Finding and Understanding Bugs in C Compilers


Today we finished preparing the camera-ready version of our paper that will appear in PLDI 2011. I’m pretty happy with it. Here’s the abstract:

Compilers should be correct. To improve the quality of C compilers, we created Csmith, a randomized test-case generation tool, and spent three years using it to find compiler bugs. During this period we reported more than 325 previously unknown bugs to compiler developers. Every compiler we tested was found to crash and also to silently generate wrong code when presented with valid input. In this paper we present our compiler-testing tool and the results of our bug-hunting study. Our first contribution is to advance the state of the art in compiler testing. Unlike previous tools, Csmith generates programs that cover a large subset of C while avoiding the undefined and unspecified behaviors that would destroy its ability to automatically find wrong-code bugs. Our second contribution is a collection of qualitative and quantitative results about the bugs we have found in open-source C compilers.

Actually, as of today the total is 344 bugs reported but at some point we had to freeze the statistics in the paper.


8 responses to “Finding and Understanding Bugs in C Compilers”

  1. Nice work, and extra thanks for releasing the software. That is all too rare in academia in my experience.

    As for the results, I can’t say I’m surprised. When I evaluate a compiler, I usually find at least half a dozen bugs within minutes, be it wrong code, compiler crash, or rejecting valid input, and this without even trying.

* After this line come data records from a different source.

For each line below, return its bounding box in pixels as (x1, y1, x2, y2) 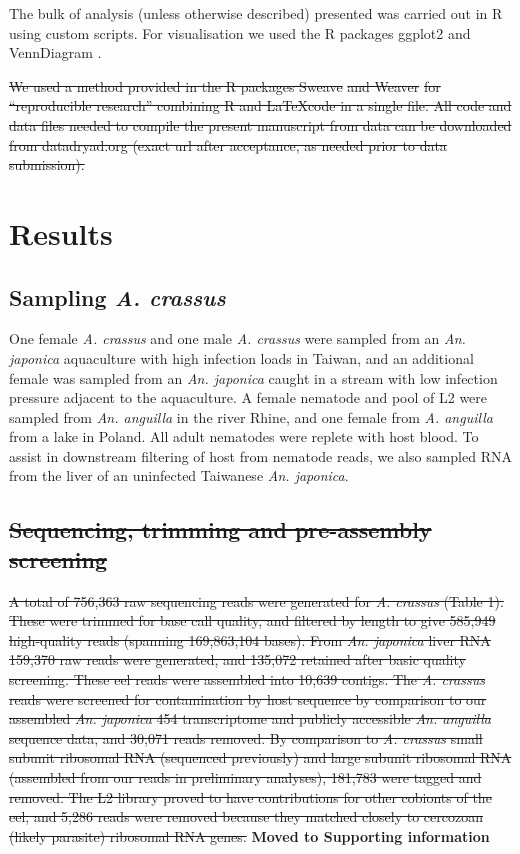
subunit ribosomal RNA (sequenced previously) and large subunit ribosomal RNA (9, 747, 512, 768)
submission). (9, 154, 85, 175)
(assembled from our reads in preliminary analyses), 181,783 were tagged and (9, 767, 482, 788)
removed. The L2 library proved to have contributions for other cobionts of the (9, 786, 492, 807)
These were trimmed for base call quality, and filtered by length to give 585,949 (9, 610, 496, 631)
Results (9, 212, 113, 253)
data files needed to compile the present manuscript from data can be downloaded (9, 114, 512, 135)
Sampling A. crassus (9, 281, 226, 312)
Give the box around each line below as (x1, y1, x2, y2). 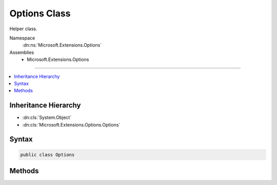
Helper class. (9, 26, 37, 32)
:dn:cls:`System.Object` (22, 114, 72, 120)
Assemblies (9, 49, 34, 55)
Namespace (9, 35, 35, 41)
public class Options (20, 152, 75, 157)
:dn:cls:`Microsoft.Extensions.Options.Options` (22, 121, 121, 128)
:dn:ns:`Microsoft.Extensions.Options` (22, 42, 102, 48)
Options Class (9, 8, 71, 19)
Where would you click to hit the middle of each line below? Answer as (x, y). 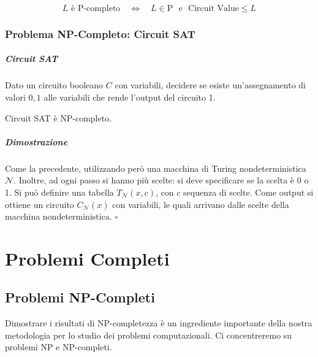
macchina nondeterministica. (59, 216)
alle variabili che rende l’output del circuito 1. (130, 97)
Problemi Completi (87, 258)
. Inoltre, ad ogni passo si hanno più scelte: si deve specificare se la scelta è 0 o (161, 180)
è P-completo (96, 9)
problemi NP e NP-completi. (59, 347)
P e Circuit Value (203, 9)
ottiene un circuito (40, 204)
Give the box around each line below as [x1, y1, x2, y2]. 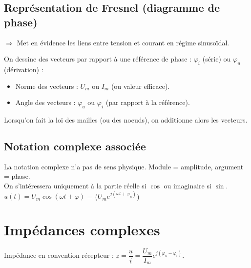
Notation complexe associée [4, 138, 146, 153]
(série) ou [202, 54, 231, 64]
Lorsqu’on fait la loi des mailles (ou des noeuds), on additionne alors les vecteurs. [4, 114, 248, 124]
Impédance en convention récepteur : [4, 250, 114, 260]
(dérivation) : [4, 64, 43, 74]
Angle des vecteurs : [15, 97, 76, 107]
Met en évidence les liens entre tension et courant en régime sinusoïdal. [17, 37, 230, 47]
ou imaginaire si [164, 180, 211, 190]
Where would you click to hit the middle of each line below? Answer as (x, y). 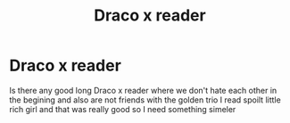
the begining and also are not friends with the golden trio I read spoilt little (145, 100)
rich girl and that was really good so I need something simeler (123, 109)
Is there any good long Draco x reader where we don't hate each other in (143, 90)
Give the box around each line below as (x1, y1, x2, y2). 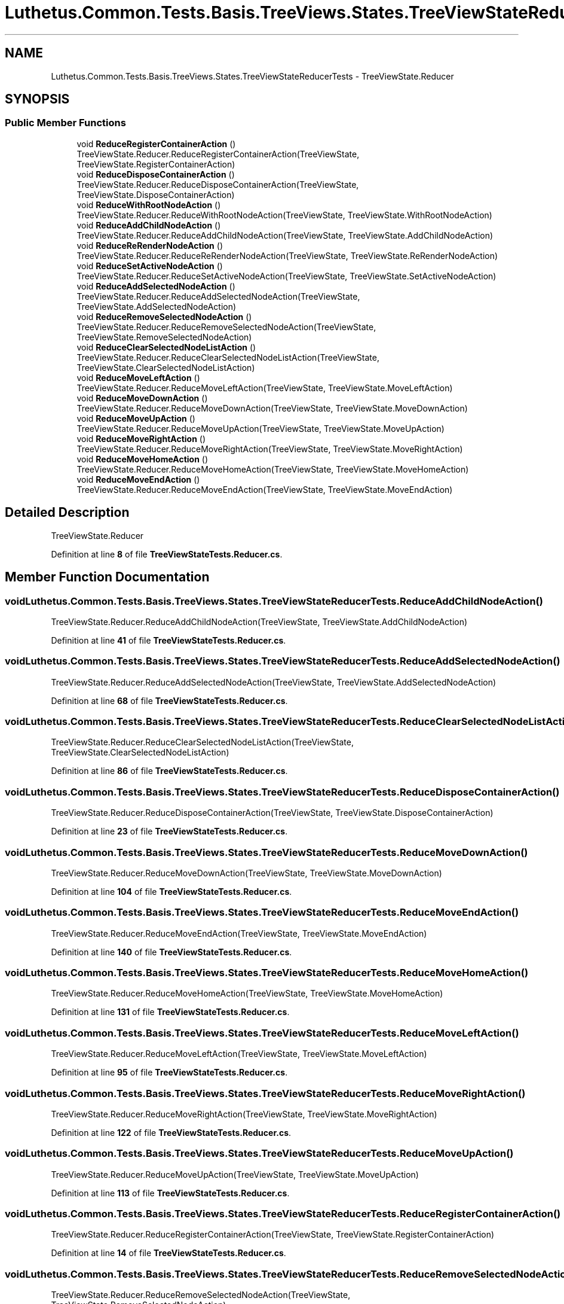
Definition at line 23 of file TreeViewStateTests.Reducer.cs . (51, 826, 288, 837)
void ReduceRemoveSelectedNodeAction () (76, 311, 252, 322)
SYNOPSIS (5, 92, 70, 107)
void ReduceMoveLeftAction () (76, 372, 200, 383)
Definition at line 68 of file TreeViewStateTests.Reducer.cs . (51, 695, 288, 706)
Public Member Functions (5, 117, 126, 129)
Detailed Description (5, 505, 130, 520)
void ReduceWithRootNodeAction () (76, 199, 221, 210)
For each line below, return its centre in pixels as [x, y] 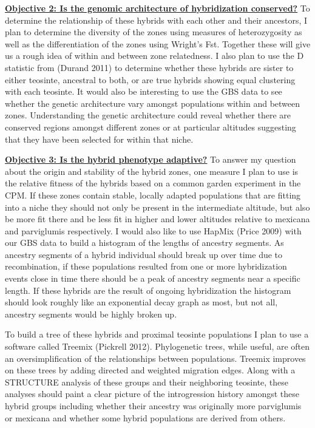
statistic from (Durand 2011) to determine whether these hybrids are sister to [149, 67]
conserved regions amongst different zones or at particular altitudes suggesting [151, 127]
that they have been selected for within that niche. [99, 139]
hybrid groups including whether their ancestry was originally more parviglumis [153, 406]
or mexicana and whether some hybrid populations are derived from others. [145, 417]
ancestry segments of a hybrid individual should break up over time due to [144, 254]
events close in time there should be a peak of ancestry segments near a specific [153, 278]
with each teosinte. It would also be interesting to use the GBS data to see [144, 91]
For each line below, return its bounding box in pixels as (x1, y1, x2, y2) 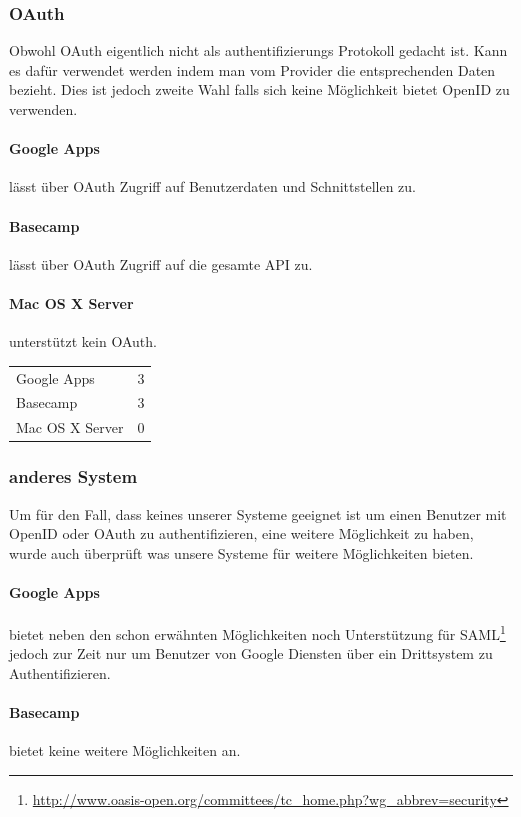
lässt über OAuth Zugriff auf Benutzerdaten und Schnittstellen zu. (9, 176, 416, 197)
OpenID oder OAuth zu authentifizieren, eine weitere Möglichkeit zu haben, (9, 523, 474, 544)
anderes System (9, 464, 138, 489)
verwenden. (9, 99, 78, 119)
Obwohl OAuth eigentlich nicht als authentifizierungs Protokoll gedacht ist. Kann (9, 40, 508, 61)
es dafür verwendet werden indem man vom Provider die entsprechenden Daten (9, 59, 496, 80)
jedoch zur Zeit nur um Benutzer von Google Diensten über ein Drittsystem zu (9, 643, 493, 664)
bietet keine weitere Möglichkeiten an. (9, 740, 241, 761)
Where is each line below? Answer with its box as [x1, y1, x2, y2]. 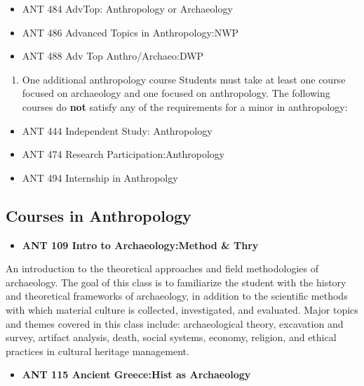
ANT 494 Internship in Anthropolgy [22, 170, 178, 185]
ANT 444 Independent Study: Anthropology [22, 123, 213, 138]
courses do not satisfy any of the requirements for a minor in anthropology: [22, 99, 348, 114]
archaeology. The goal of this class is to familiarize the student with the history [6, 274, 346, 289]
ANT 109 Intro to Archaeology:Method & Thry [22, 237, 259, 252]
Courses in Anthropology [6, 204, 191, 226]
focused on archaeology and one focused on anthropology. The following [22, 86, 330, 100]
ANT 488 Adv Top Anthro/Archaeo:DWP [22, 48, 204, 63]
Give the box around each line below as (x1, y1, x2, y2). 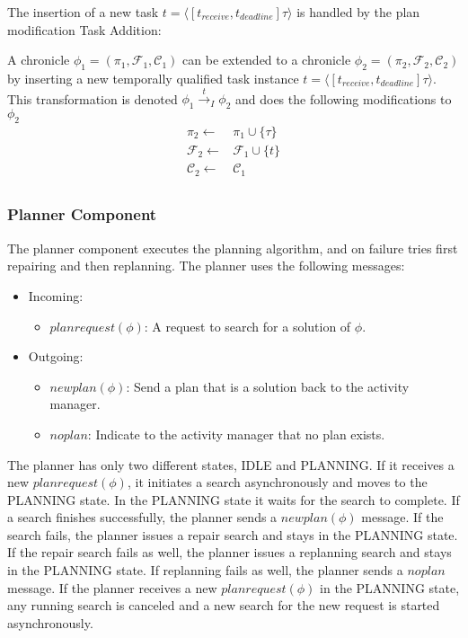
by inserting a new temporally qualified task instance (7, 68, 299, 87)
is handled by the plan (296, 3, 420, 21)
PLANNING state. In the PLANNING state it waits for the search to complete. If (7, 490, 460, 509)
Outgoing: (28, 347, 84, 366)
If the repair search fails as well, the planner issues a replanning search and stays (7, 543, 452, 562)
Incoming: (28, 286, 84, 305)
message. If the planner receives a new (7, 578, 217, 597)
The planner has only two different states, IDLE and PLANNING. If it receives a (7, 455, 455, 474)
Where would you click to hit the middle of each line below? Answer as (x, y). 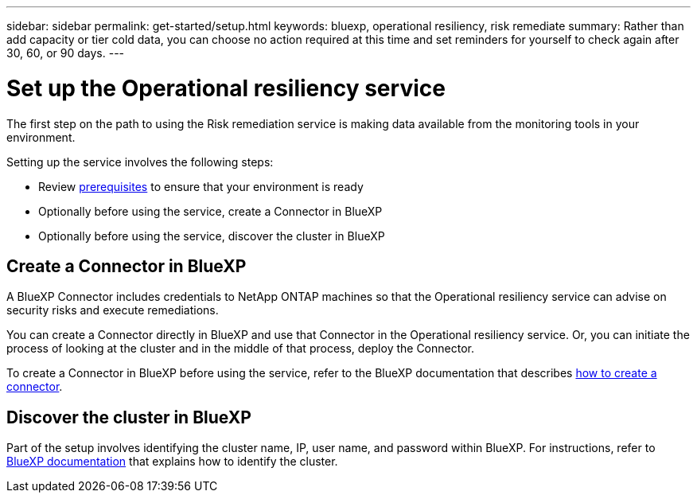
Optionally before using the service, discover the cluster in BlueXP (212, 236)
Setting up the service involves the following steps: (140, 162)
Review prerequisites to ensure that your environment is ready (201, 186)
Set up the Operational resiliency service (226, 88)
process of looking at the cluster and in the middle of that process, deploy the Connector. (240, 349)
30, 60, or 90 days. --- (66, 53)
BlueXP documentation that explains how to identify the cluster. (172, 462)
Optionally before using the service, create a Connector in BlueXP (210, 211)
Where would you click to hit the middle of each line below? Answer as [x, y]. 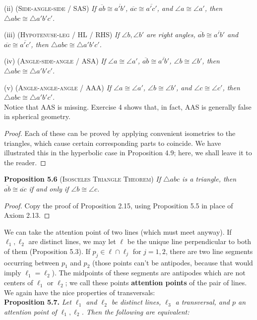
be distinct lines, [136, 302]
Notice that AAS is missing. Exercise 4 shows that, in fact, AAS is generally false [128, 106]
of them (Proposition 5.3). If [47, 251]
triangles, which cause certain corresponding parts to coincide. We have [113, 143]
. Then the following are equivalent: [135, 311]
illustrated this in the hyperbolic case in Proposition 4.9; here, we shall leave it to [128, 153]
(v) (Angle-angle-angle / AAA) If [58, 87]
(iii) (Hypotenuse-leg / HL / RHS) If [62, 34]
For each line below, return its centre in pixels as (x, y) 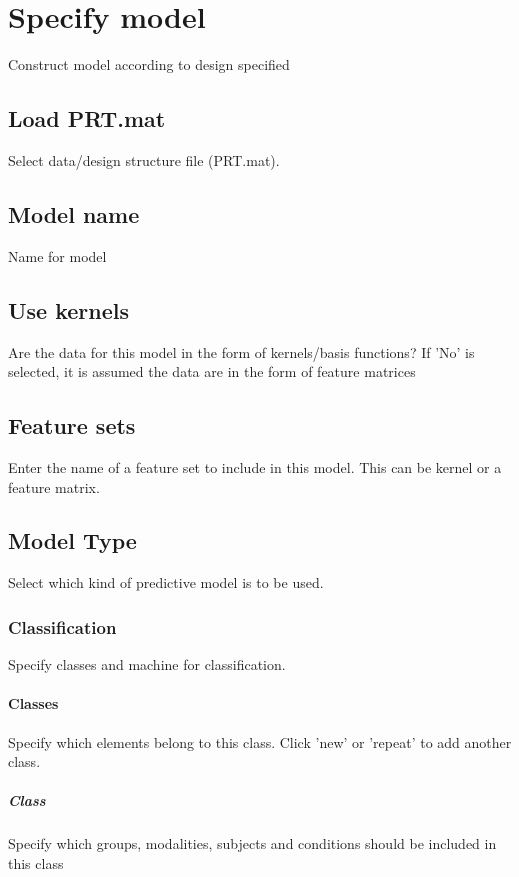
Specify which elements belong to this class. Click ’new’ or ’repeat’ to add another (260, 741)
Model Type (72, 540)
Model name (74, 213)
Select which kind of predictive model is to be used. (166, 582)
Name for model (57, 255)
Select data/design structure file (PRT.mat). (144, 159)
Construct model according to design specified (149, 64)
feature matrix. (54, 486)
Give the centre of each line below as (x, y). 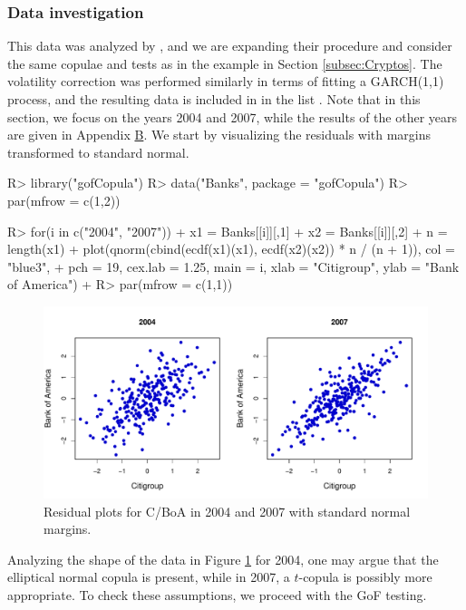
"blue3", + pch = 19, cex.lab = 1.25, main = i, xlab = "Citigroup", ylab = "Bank (233, 266)
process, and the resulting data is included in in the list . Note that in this (214, 99)
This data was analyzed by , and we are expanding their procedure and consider (230, 46)
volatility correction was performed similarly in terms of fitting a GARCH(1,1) (226, 81)
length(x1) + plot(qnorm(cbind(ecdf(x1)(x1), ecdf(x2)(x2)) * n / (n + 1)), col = (231, 249)
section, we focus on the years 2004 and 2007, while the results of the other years (233, 116)
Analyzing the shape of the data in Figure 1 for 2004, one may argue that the (223, 559)
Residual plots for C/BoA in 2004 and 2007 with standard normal (227, 511)
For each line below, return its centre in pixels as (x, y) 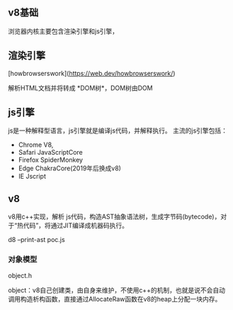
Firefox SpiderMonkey (51, 160)
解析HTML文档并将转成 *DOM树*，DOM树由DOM (80, 88)
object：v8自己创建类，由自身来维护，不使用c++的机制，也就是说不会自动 (117, 290)
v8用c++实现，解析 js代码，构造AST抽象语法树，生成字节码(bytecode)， (114, 217)
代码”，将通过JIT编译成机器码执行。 (76, 226)
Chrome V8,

  2. The statement “compilers should be correct” sounds obvious, but is it right?

    Suppose a compiler had a bug that was impossible for a fast adversary to trigger. For example, suppose a compiler had a statement like “if (ENCRYPT(x) = deadbeef), go into infinite loop,” where ENCRYPT is a secure encryption function. It would be impossible for a sub-exponential adversary to find a value of x which triggered this code, and so the compiler would be correct from the viewpoint of fast adversaries.

    Thus, while there exists a code which will elicit incorrect output, the compiler can never, in practice, encounter this code.

    Are there any circumstances in which this type of compiler incorrectness is acceptable or desirable?

  3. (cont’d)

    Here is a plausible example in which this type of incorrectness might be used.
    Suppose a code contains a condition

    if (data1 == data2)

    where data1 and data2 are large data structures.

    Instead of checking equality bit-for-bit, which might be expensive,
    the compiler transforms this to

    if (hash(data1) == hash(data2))

    where hash is a cryptographically secure hash function.

    Is this transformation permissible? The new program definitely does not have the same semantics as the original one, as there exists an input which elicits different behavior. However, it is impossible to find such an input in less than 2^(256) operations, for example.

  4. Hi David,

    Nice example. In general I think there are plenty of situations where a fast, good-enough computation is fine. This is pretty much the entire idea behind floating point math, right? I mean, we seem to be comfortable getting onto aircraft where the stability analysis was done using a system that cannot represent 0.2 precisely :).

    However, compromising on correctness needs to be done in a way that is understandable, predictable, and controllable by programmers. So if you designed a language where the compiler did these things, I’d expect the incorrectness to be precisely quantified in the language spec. At that point there’s no problem. After all, real processors are only probabilistically correct due to cosmic rays, quantum mechanics, etc.

  5. Apologies if you mention this in the pre-print and I missed it, but I was wondering if based on your results, you could characterize a “safe”(er) subset of C that is highly unlikely to trigger compiler bugs, perhaps even restricted to a specific compiler (e.g., GCC). For example, what percentage of bugs are triggered by constructs violating the MISRA C guidelines ?

  6. Lee, that is a very interesting idea, though my intuition is that it won’t work. For example, I believe that almost all bugs we found could be triggered by a MISRA-compliant test case.

    Of course what I am saying is unscientific. An interesting experiment would be to take Csmith’s output and run it through some source-to-source transformers that remove features such as side-effects within expressions. Then, we could see if the transformed code triggers fewer bugs than the original.

    The problem is the compilers are quite smart and would probably turn both versions of the code into more or less the same IR.

    My mental model for compiler bugs is that there is no model.